In the five years since its founding, Tunnel Radio had been working with mining operations, installing the wireless systems Rose and a partner had developed to ensure uninterrupted communications between teams above and below ground. But now a railroad was calling, looking for help achieving the same uninterrupted communication, this time between both ends of a train as it passed through a long tunnel. Before starting Tunnel Radio, Rose had been a helicopter pilot in charge of a fleet of bush pilots delivering supplies to teams working on the Alaskan oil pipeline.
“He was always highly concerned about the maintenance of his helicopters because he wanted to make sure all those pilots got home safely”
It was that concern for safety that piqued the elder Rose’s interest when he met Bob Haining, who had been working in Alaska trying to solve the critical problem of how to keep communication flowing in an underground mine. Haining had begun work on an amplifier and head amp that showed promise to that end, and enlisted the help of Rose, who, in addition to piloting, owned a Motorola radio shop.

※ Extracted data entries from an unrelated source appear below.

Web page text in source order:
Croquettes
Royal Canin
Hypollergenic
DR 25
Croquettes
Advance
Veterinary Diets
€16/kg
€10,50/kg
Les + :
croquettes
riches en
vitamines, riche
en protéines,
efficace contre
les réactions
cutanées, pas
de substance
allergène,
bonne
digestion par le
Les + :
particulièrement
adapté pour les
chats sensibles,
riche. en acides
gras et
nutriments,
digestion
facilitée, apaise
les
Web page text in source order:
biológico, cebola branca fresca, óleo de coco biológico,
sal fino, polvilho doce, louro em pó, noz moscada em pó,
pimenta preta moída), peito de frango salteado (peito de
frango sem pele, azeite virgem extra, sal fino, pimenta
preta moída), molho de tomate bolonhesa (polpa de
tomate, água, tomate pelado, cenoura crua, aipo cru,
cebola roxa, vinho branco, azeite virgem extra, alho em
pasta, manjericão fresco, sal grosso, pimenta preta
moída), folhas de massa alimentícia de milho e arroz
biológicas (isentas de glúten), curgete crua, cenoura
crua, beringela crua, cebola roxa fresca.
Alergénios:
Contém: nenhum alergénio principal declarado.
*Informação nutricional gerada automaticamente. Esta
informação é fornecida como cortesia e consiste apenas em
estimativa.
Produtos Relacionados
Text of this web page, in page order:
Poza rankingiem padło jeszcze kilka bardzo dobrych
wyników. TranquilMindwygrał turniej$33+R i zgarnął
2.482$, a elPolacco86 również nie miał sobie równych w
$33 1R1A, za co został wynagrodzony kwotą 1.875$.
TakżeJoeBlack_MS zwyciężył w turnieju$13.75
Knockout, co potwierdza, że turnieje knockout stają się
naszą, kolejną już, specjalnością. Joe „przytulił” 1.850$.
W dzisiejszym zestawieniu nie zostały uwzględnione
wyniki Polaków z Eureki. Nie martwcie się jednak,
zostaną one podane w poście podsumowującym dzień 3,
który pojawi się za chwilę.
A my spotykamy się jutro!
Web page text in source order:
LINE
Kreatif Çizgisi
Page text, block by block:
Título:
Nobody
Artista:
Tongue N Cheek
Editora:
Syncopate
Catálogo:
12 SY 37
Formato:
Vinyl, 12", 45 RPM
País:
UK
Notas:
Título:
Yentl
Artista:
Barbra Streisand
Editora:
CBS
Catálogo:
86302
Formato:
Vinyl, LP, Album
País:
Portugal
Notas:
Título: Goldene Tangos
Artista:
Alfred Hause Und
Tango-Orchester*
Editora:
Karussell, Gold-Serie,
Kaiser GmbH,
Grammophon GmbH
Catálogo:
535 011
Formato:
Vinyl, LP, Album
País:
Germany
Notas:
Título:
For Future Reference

Together they developed and installed in the Greens Creek mine near Juneau the first reliable VHF radio system in the United States. Five years later came the call from the railroad facing the same communications challenges through tunnels that mining operations had experienced underground.
“There was a tunnel up in Alaska that was just long enough that the head of a train could not communicate with the end of a train, so without the ability to communicate, both engines couldn’t work in tandem. One might be speeding up while the other was braking, so they could be working against each other, causing all kinds of inefficiencies.”

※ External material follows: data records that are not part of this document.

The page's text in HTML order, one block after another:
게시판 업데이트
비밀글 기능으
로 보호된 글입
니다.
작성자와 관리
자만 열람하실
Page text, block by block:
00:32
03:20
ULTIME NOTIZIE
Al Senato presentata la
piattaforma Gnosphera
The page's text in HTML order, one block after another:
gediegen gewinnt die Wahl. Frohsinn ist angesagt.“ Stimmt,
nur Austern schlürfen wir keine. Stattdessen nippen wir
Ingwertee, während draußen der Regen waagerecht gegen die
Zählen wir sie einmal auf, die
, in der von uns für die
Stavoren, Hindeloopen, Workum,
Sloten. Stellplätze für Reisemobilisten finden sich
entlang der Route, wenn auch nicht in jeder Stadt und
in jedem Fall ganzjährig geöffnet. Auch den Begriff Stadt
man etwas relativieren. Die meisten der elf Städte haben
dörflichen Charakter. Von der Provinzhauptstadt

As it happened, Mark Rose had designed an amplifier and head system capable of extending radio signals generated by distributed power data equipment. The system allowed a signal to carry through the length of a tunnel, maintaining communication between both ends of the train for the entire length. Almost over night, Tunnel Radio was in the railroad business, installing its first tunnel system in 1994. Soon it was equipping the 7- mile Flathead Tunnel in Montana, then, in Washington state, the Cascade Tunnel, at the time one of the longest tunnels in the United States.
“Pretty soon we were working with all four of the major Class I railroads in the U.S.”
By the time Tunnel Radio’s railroad clients started calling again a few years ago, Scott was leading the company. This time former clients were looking for help satisfying the requirements of the federal Positive Tunnel Control legislation. Once again, Tunnel Radio had the technology and was able to meet its railway partners’ needs. More than a quarter century after its founding, Tunnel Radio has installed more than 500 miles of rail tunnel wireless systems, providing clear, continuous coverage and keeping railroads (as well as mining, oil and gas and other operations) safely communicating with their people.